Un film très académique , aux intentions très louables, ambitieux , mais qui est souvent ennuyeux. Plein de bonne volonté, la partie sur l'enfance est bien faite, la destinée de cette poétesse maudite est atypique ,les acteurs sont bons , mais n'arrivent pas à enlever le film sur des sommets.
Beau biopic, bien interprété, la reconstitution niveau costumes et décors est géniale; cependant quelques passages sont soporifiques et longuets à mon goût. Tranches de vie d'une personnalité complexe qui ne laisse pas complètement indifférent.
Deuxième long-métrage de la cinéaste néo-zélandaise Jane Campion, Un ange à ma table est une adaptation de l’autobiographie de sa compatriote Janet Frame, écrivaine qu’elle admirait tout particulièrement et dont elle souhaitait porter l'œuvre à l’écran. Par petites touches et à travers de délicates tranches de vie, elle nous fait donc suivre la vie de Janet à partir des années 30 jusqu’aux années 60. Issue d’un milieu très populaire, cette jeune fille au physique atypique va se passionner pour la littérature au contact des livres et de différentes personnes qui sauront l’y guider. Modernisant le genre du biopic tout en adoptant un ton classique – dans le sens le plus noble du terme – Jane Campion réalisait un film fort et émouvant, assumant un rôle pionnier de par son point de vue féminin, qui racontait le cheminement et la lutte d’une artiste fragile et inadaptée au monde dans lequel elle évolue.
2ème long-métrage de Jane Campion ou le portrait sensible d'une femme unique, marginalisée en raison d'une timidité maladive.

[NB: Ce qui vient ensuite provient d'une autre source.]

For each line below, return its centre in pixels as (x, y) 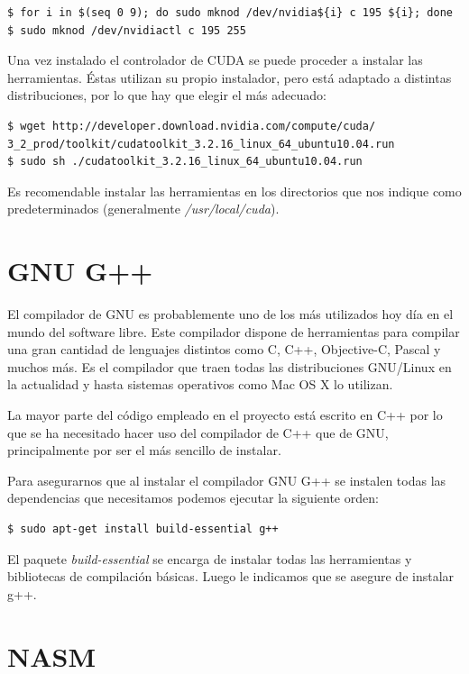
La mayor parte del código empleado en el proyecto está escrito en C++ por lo (225, 415)
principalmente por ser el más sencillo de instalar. (144, 450)
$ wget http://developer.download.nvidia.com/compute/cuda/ (192, 126)
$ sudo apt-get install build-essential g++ (143, 529)
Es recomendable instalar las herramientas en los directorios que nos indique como (234, 191)
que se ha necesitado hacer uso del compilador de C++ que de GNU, (198, 432)
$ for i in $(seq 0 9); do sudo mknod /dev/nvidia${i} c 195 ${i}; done (230, 13)
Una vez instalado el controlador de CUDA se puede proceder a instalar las (215, 60)
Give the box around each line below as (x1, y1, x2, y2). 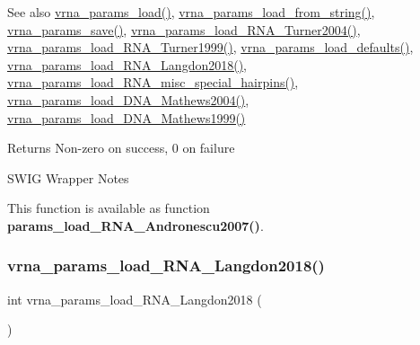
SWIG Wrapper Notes (7, 168, 129, 187)
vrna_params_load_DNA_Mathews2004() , (7, 90, 249, 109)
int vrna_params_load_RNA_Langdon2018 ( (7, 289, 262, 308)
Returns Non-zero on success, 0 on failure (7, 138, 235, 157)
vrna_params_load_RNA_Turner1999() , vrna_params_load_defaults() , (7, 38, 414, 57)
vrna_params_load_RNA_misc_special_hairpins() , (7, 73, 299, 92)
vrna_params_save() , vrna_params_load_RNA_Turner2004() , (7, 20, 361, 39)
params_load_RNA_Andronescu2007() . (7, 216, 264, 234)
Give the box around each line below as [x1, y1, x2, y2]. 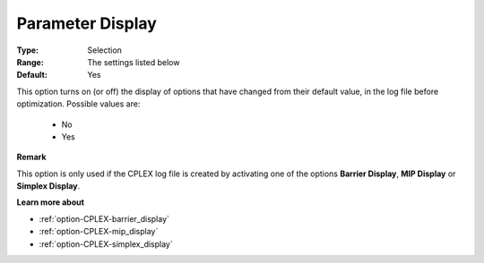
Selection [87, 45, 123, 55]
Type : [16, 45, 39, 55]
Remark [16, 152, 47, 163]
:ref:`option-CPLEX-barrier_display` [39, 213, 170, 224]
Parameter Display [16, 13, 157, 33]
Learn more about [16, 197, 85, 208]
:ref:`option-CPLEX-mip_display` [39, 226, 159, 237]
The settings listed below [87, 56, 180, 67]
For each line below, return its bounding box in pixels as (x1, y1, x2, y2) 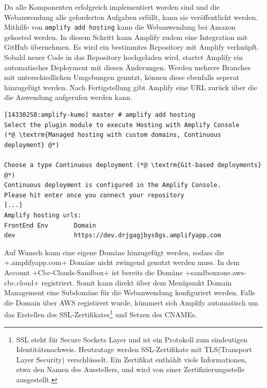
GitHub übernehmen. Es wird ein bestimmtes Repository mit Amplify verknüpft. (4, 42, 259, 52)
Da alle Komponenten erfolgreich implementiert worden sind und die (4, 2, 220, 12)
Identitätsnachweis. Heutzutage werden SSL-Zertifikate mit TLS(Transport (16, 344, 252, 355)
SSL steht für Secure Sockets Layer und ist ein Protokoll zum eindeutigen (16, 334, 247, 344)
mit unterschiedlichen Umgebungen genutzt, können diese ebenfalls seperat (4, 72, 239, 83)
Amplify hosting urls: (4, 211, 82, 219)
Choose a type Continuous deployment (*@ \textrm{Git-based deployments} (4, 161, 262, 169)
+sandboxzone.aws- (185, 267, 246, 277)

Un sens aigu de la narration et des choix plastiques forts font de "Un ange à ma table" une oeuvre envoutante et intemporelle. Les plans de pâturage au pied de la colline, liens avec la maison familiale, sont d'une indéfinissable poésie, celui où Jane accompagne une vache est sublime.
magnifique film de Jane Campion qui s'appuie sur l'autobiographie de la poétesse Janet Frame et nous dépeint l'enfance, l'adolescence et la jeune femme inadaptée, trop habitée par sa passion pour la poésie et qui sera victime d'acharnement thérapeutique dont elle ne se remettra jamais. film bouleversant .
"Un ange à ma table" m'a personnellement sidéré. Ce film s'est insinué en moi, étrange, suspendu... Comment expliquer, c'est un peu à l'instar de "La leçon de piano", le film de Jane Campion, on en sort plus que jamais grandi, magnifié par le ton qu'emploie la réalisatrice. L'histoire et les images sont assurément réalistes. Pourtant, des personnages (fantastiques!), de la mise en scène, de la photographie, des ces teintes sépia utilisées, ressort comme un grand conte cruel et surréaliste, absurde et poétique... Peut-être à l'image de l'oeuvre de Janet Frame... Un film que j'aime tendrement...
On a du mal à se laisser convaincre par l'histoire de cette écrivaine hors norme, qui avait pourtant tout pour faire un film intéressant. Mais à force d'ellipses et de litotes, "Un ange à ma table" finit par se vider de toute émotion et par sombrer dans la monotonie.
Malgré quelques longueurs, Un ange à ma table est un film poignant et bouleversant, à la fois juste et délicat, sensible mais sans aucune sensiblerie où Kerry Fox incarne magistralement une Janet Frame au bord du gouffre...
Un film un peu trop long (2h38); autobiogaphique qui ne suscite pas grand intérêt malgré le jeu de l'actrice principale. Je préfère "La leçon de piano" de Jane Campion.